# WHAT NEEDS TO BE DONE
The answer must be the lines from the one containing "person who only" through the last line of the data below, copied exactly, with nothing else.
• • • • •
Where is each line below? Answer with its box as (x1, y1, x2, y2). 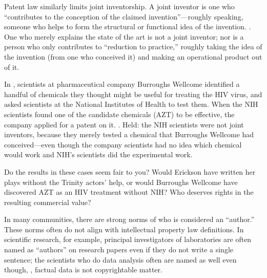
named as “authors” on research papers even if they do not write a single (4, 244, 233, 255)
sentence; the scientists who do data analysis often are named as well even (4, 254, 237, 265)
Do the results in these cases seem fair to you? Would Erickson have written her (4, 166, 256, 177)
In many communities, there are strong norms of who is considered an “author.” (4, 214, 255, 225)
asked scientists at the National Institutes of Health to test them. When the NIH (4, 99, 258, 109)
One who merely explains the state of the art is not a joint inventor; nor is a (4, 31, 244, 42)
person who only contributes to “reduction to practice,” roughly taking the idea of (4, 41, 262, 52)
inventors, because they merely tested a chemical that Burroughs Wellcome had (4, 129, 254, 140)
• • • • •
# RESPONSE AREA
person who only contributes to “reduction to practice,” roughly taking the idea of (4, 41, 262, 52)
inventors, because they merely tested a chemical that Burroughs Wellcome had (4, 129, 254, 140)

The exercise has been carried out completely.